Gómez became a vocal opponent of both the policy of developmentalism advanced by Frondizi's chief domestic policy adviser, Rogelio Julio Frigerio (over its reliance on foreign direct investment), as well as of austerity measures enacted by the conservative Economy Minister Álvaro Alsogaray (particularly its cutbacks in rail services). The latter, however, were mainly the result of military demands, and following 48 ultimatums over policy disputes, President Frondizi was overthrown in 1962. Gómez later established two advocacy groups espousing economic nationalism: Movimiento Latinoamericano and Movimiento Nacional de Defensa del Petróleo y la Energía.
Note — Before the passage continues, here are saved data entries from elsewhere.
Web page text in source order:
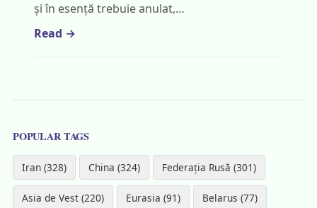
și în esență trebuie anulat,…
Read →
POPULAR TAGS
Iran (328) China (324) Federația Rusă (301)
Asia de Vest (220) Eurasia (91) Belarus (77)
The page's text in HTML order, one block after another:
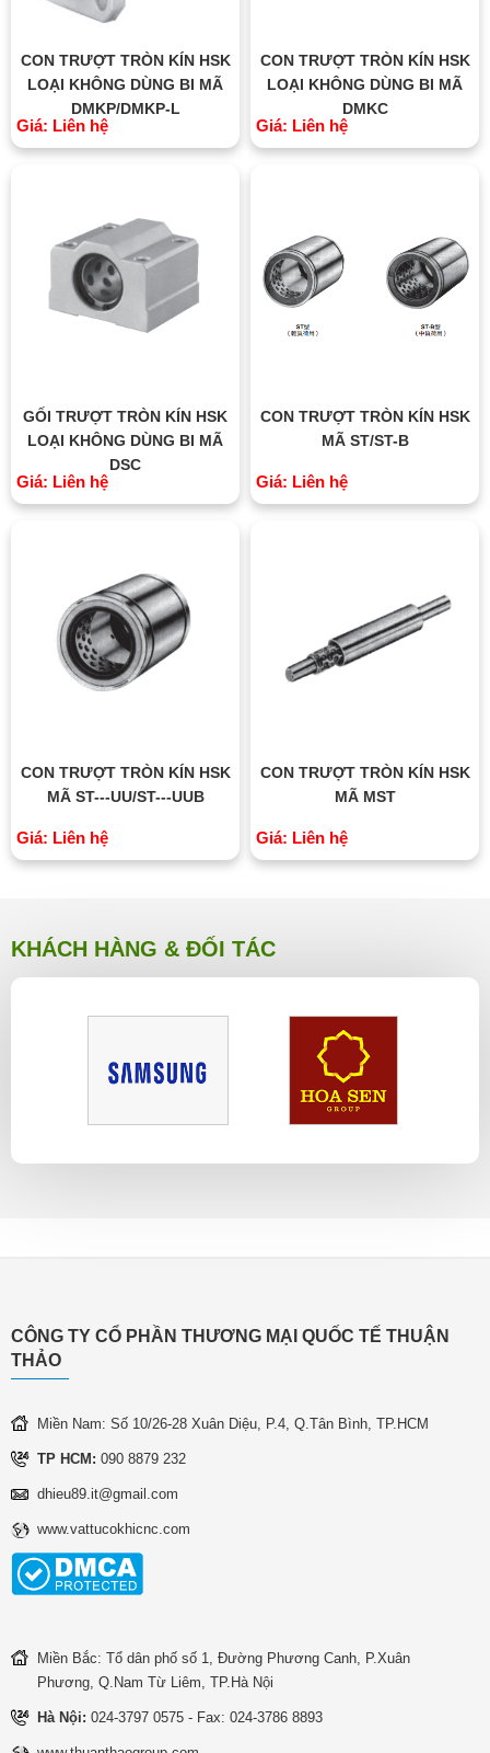
CON TRƯỢT TRÒN KÍN HSK
LOẠI KHÔNG DÙNG BI MÃ
DMKP/DMKP-L
Giá: Liên hệ
CON TRƯỢT TRÒN KÍN HSK
LOẠI KHÔNG DÙNG BI MÃ
DMKC
Giá: Liên hệ
GỐI TRƯỢT TRÒN KÍN HSK
LOẠI KHÔNG DÙNG BI MÃ
DSC
Giá: Liên hệ
CON TRƯỢT TRÒN KÍN HSK
MÃ ST/ST-B
Giá: Liên hệ
CON TRƯỢT TRÒN KÍN HSK
MÃ ST---UU/ST---UUB
Giá: Liên hệ
CON TRƯỢT TRÒN KÍN HSK
MÃ MST
Giá: Liên hệ
KHÁCH HÀNG & ĐỐI TÁC
CÔNG TY CỔ PHẦN THƯƠNG MẠI QUỐC TẾ THUẬN
THẢO
Miền Nam: Số 10/26-28 Xuân Diệu, P.4, Q.Tân Bình, TP.HCM
TP HCM: 090 8879 232
dhieu89.it@gmail.com
www.vattucokhicnc.com
Miền Bắc: Tổ dân phố số 1, Đường Phương Canh, P.Xuân
Phương, Q.Nam Từ Liêm, TP.Hà Nội
Hà Nội: 024-3797 0575 - Fax: 024-3786 8893
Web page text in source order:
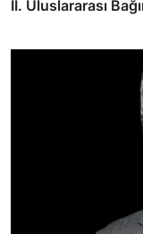
II. Uluslararası
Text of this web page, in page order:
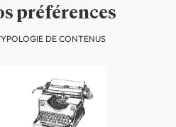
préférences
DE CONTENUS
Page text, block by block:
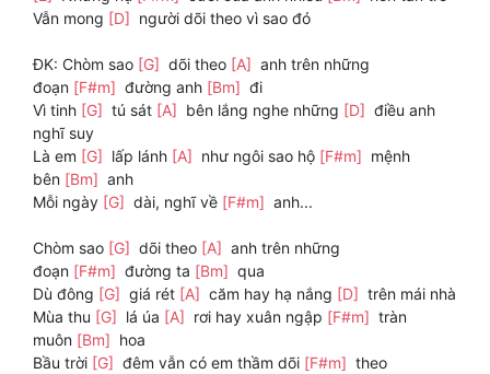
Vẫn mong [D] người dõi theo vì sao đó
ĐK: Chòm sao [G] dõi theo [A] anh trên những
đoạn [F#m] đường anh [Bm] đi
Vì tinh [G] tú sát [A] bên lắng nghe những [D] điều anh
nghĩ suy
Là em [G] lấp lánh [A] như ngôi sao hộ [F#m] mệnh
bên [Bm] anh
Mỗi ngày [G] dài, nghĩ về [F#m] anh...
Chòm sao [G] dõi theo [A] anh trên những
đoạn [F#m] đường ta [Bm] qua
Dù đông [G] giá rét [A] căm hay hạ nắng [D] trên mái nhà
Mùa thu [G] lá úa [A] rơi hay xuân ngập [F#m] tràn
muôn [Bm] hoa
Bầu trời [G] đêm vẫn có em thầm dõi [F#m] theo
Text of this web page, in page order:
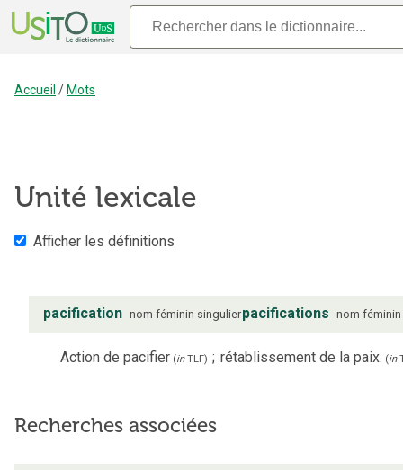
Accueil / Mots
Unité lexicale
Afficher les définitions
pacification nom féminin singulierpacifications nom féminin
Action de pacifier (inTLF) ; rétablissement de la paix. (in
Recherches associées
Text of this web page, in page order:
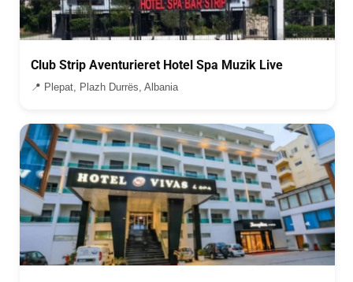
Club Strip Aventurieret Hotel Spa Muzik Live
📍 Plepat, Plazh Durrës, Albania
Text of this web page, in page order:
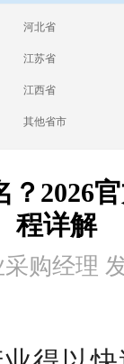
河北省
江苏省
江西省
其他省市
？2026
程详解
购经理
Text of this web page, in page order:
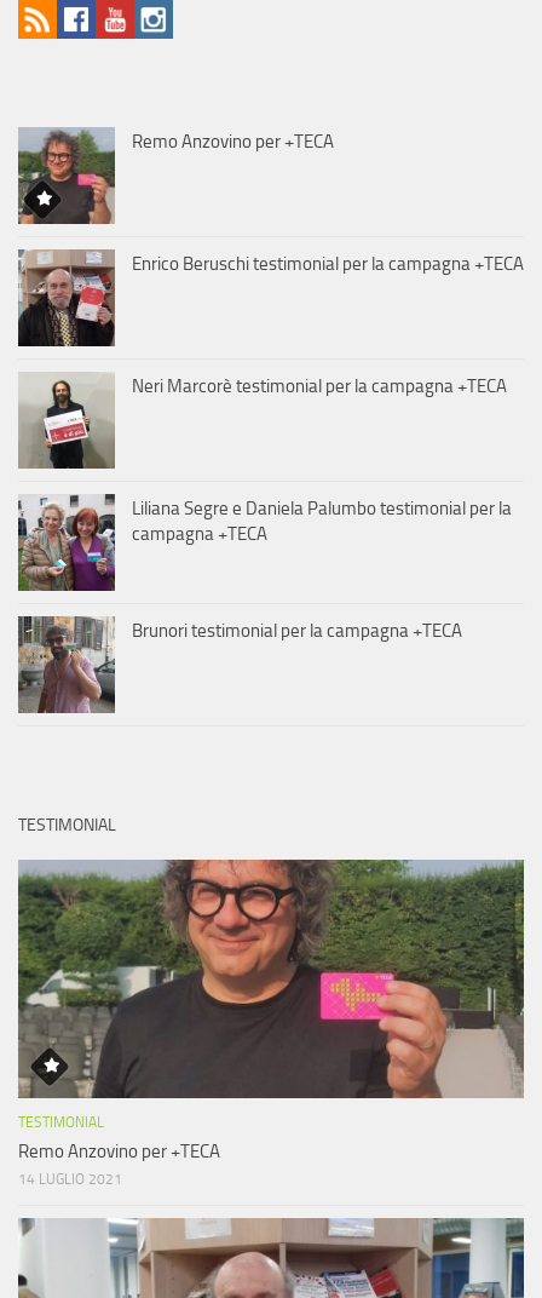
Remo Anzovino per +TECA
Enrico Beruschi testimonial per la campagna +TECA
Neri Marcorè testimonial per la campagna +TECA
Liliana Segre e Daniela Palumbo testimonial per la
campagna +TECA
Brunori testimonial per la campagna +TECA
TESTIMONIAL
TESTIMONIAL
Remo Anzovino per +TECA
14 LUGLIO 2021
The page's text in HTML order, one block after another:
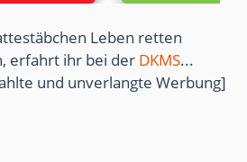
Leben retten
erfahrt ihr bei der DKMS...
und unverlangte Werbung]
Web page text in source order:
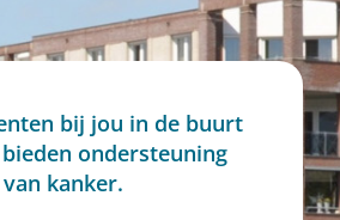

The former Vice President was awarded the Order of Merit of Chile by President Eduardo Frei Montalva, and named a Grand Officer of the Legion of Honor by the president of France, Charles de Gaulle. He taught public law at the University of Belgrano until his retirement in 1988, and authored numerous books. His last, Un siglo...una vida. De la soberanía a la dependencia (A Century...A life: From Sovereignty to Dependence), lamented the prioritization of foreign interests in national energy policy as a key factor in the country's decline up to then, and pointed to this as the reason for his 1958 resignation.

He retired in Las Tapias, a scenic Córdoba Province town, and died there of a brain aneurism in 2005; he was 96.